## Your goal
When you copy the entries, match them exactly and omit the pictures.

## Source records
────

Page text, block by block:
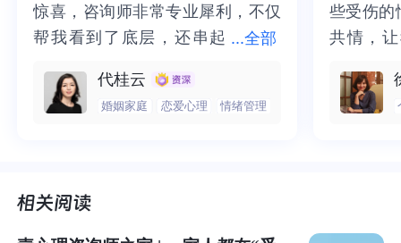
刍思维有7大特征：
重复：内容重复，反复出现。
侵入性
...全部
惊喜，咨询师非常专业犀利，不仅
帮我看到了底层，还串起
能直接帮我改善思维与行为。之后
的每一次咨询都是这样，我应该会
惊喜，咨询师非常专业犀利，不仅
帮我看到了底层，还串起了关联链
我改善思维与行为。之后的每一次
咨询都是这样，我应该会继续做多
代桂云
婚姻家庭 恋爱心理 情绪管理
些受伤的
共情，
一部分
而且当
些受伤的
共情，让
处理的
询师准
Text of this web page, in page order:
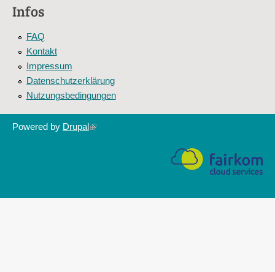
Infos
FAQ
Kontakt
Impressum
Datenschutzerklärung
Nutzungsbedingungen
Powered by Drupal(link
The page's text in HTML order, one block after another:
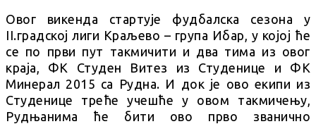
Овог викенда стартује фудбалска сезона у
II.градској лиги Краљево – група Ибар, у којој ће
се по први пут такмичити и два тима из овог
краја, ФК Студен Витез из Студенице и ФК
Минерал 2015 са Рудна. И док је ово екипи из
Студенице треће учешће у овом такмичењу,
Рудњанима ће бити ово прво званично
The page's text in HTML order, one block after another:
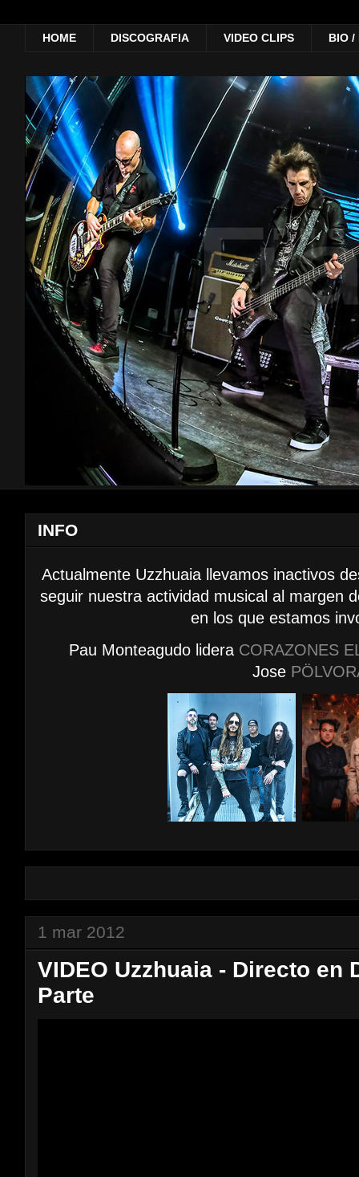
HOME DISCOGRAFIA VIDEO CLIPS BIO /
INFO
Actualmente Uzzhuaia llevamos inactivos
seguir nuestra actividad musical al margen
en los que estamos
Pau Monteagudo lidera CORAZONES
Jose
1 mar 2012
VIDEO Uzzhuaia - Directo en
Parte
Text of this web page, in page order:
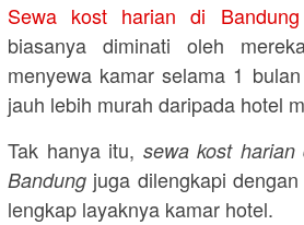
Sewa kost harian di
biasanya diminati oleh
menyewa kamar selama 1
jauh lebih murah daripada hotel
Tak hanya itu, sewa kost
Bandung juga dilengkapi
lengkap layaknya kamar hotel.
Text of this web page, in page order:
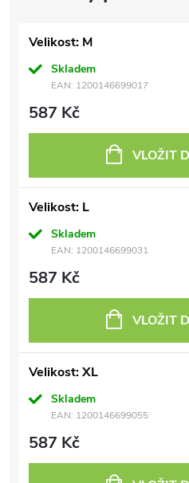
Velikost: M
Skladem
EAN: 1200146699017
587 Kč
VLOŽIT
Velikost: L
Skladem
EAN: 1200146699031
587 Kč
VLOŽIT
Velikost: XL
Skladem
EAN: 1200146699055
587 Kč
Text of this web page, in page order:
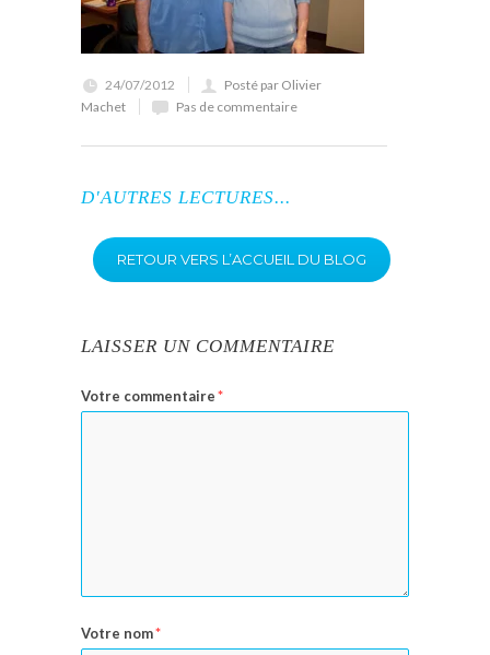
24/07/2012
Posté par Olivier
Machet
Pas de commentaire
D'AUTRES LECTURES...
RETOUR VERS L’ACCUEIL DU BLOG
LAISSER UN COMMENTAIRE
Votre commentaire*
Votre nom*
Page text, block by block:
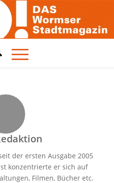
der ersten Ausgabe 2005
konzentrierte er sich auf
Filmen, Bücher etc.
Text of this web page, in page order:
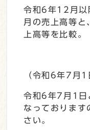
令和6年12月以
月の売上高等
上高等を比較。
（令和6年7月1
令和6年7月1日
なっております
さい。
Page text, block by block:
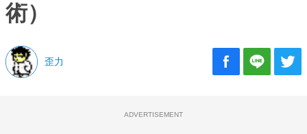
術）
歪力
ADVERTISEMENT
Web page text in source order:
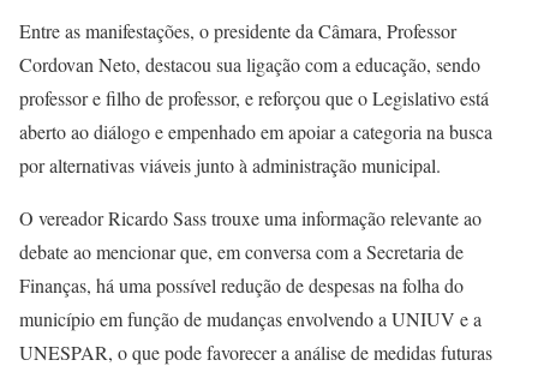
Entre as manifestações, o presidente da Câmara, Professor
Cordovan Neto, destacou sua ligação com a educação, sendo
professor e filho de professor, e reforçou que o Legislativo está
aberto ao diálogo e empenhado em apoiar a categoria na busca
por alternativas viáveis junto à administração municipal.
O vereador Ricardo Sass trouxe uma informação relevante ao
debate ao mencionar que, em conversa com a Secretaria de
Finanças, há uma possível redução de despesas na folha do
município em função de mudanças envolvendo a UNIUV e a
UNESPAR, o que pode favorecer a análise de medidas futuras
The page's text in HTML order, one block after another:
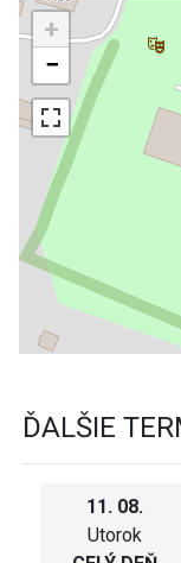
+
−
ĎALŠIE
11. 08.
Utorok
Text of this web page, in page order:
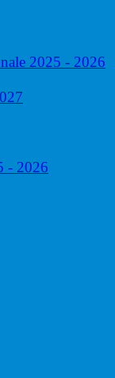
2025 - 2026
- 2026
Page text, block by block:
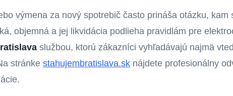
výmena za nový spotrebič často prináša otázku, kam
objemná a jej likvidácia podlieha pravidlám pre
službou, ktorú zákazníci vyhľadávajú najmä
stránke stahujembratislava.sk nájdete profesionálny

────

## Finished exercise
Page text, block by block:
刍思维有7大特征：
重复：内容重复，反复出现。
侵入性
...全部
惊喜，咨询师非常专业犀利，不仅
帮我看到了底层，还串起
能直接帮我改善思维与行为。之后
的每一次咨询都是这样，我应该会
惊喜，咨询师非常专业犀利，不仅
帮我看到了底层，还串起了关联链
我改善思维与行为。之后的每一次
咨询都是这样，我应该会继续做多
代桂云
婚姻家庭 恋爱心理 情绪管理
些受伤的
共情，
一部分
而且当
些受伤的
共情，让
处理的
询师准
Text of this web page, in page order:
Infos
FAQ
Kontakt
Impressum
Datenschutzerklärung
Nutzungsbedingungen
Powered by Drupal(link
The page's text in HTML order, one block after another:
Овог викенда стартује фудбалска сезона у
II.градској лиги Краљево – група Ибар, у којој ће
се по први пут такмичити и два тима из овог
краја, ФК Студен Витез из Студенице и ФК
Минерал 2015 са Рудна. И док је ово екипи из
Студенице треће учешће у овом такмичењу,
Рудњанима ће бити ово прво званично
The page's text in HTML order, one block after another:
HOME DISCOGRAFIA VIDEO CLIPS BIO /
INFO
Actualmente Uzzhuaia llevamos inactivos
seguir nuestra actividad musical al margen
en los que estamos
Pau Monteagudo lidera CORAZONES
Jose
1 mar 2012
VIDEO Uzzhuaia - Directo en
Parte
Text of this web page, in page order:
Sewa kost harian di
biasanya diminati oleh
menyewa kamar selama 1
jauh lebih murah daripada hotel
Tak hanya itu, sewa kost
Bandung juga dilengkapi
lengkap layaknya kamar hotel.
Text of this web page, in page order:
Velikost: M
Skladem
EAN: 1200146699017
587 Kč
VLOŽIT
Velikost: L
Skladem
EAN: 1200146699031
587 Kč
VLOŽIT
Velikost: XL
Skladem
EAN: 1200146699055
587 Kč
Text of this web page, in page order:
24/07/2012
Posté par Olivier
Machet
Pas de commentaire
D'AUTRES LECTURES...
RETOUR VERS L’ACCUEIL DU BLOG
LAISSER UN COMMENTAIRE
Votre commentaire*
Votre nom*
Page text, block by block:
der ersten Ausgabe 2005
konzentrierte er sich auf
Filmen, Bücher etc.
Text of this web page, in page order:
令和6年12月以
月の売上高等
上高等を比較。
（令和6年7月1
令和6年7月1日
なっております
さい。
Page text, block by block:
術）
歪力
ADVERTISEMENT
Web page text in source order:
Entre as manifestações, o presidente da Câmara, Professor
Cordovan Neto, destacou sua ligação com a educação, sendo
professor e filho de professor, e reforçou que o Legislativo está
aberto ao diálogo e empenhado em apoiar a categoria na busca
por alternativas viáveis junto à administração municipal.
O vereador Ricardo Sass trouxe uma informação relevante ao
debate ao mencionar que, em conversa com a Secretaria de
Finanças, há uma possível redução de despesas na folha do
município em função de mudanças envolvendo a UNIUV e a
UNESPAR, o que pode favorecer a análise de medidas futuras
The page's text in HTML order, one block after another:
+
−
ĎALŠIE
11. 08.
Utorok
Text of this web page, in page order:
2025 - 2026
- 2026
Page text, block by block:
výmena za nový spotrebič často prináša otázku, kam
objemná a jej likvidácia podlieha pravidlám pre
službou, ktorú zákazníci vyhľadávajú najmä
stránke stahujembratislava.sk nájdete profesionálny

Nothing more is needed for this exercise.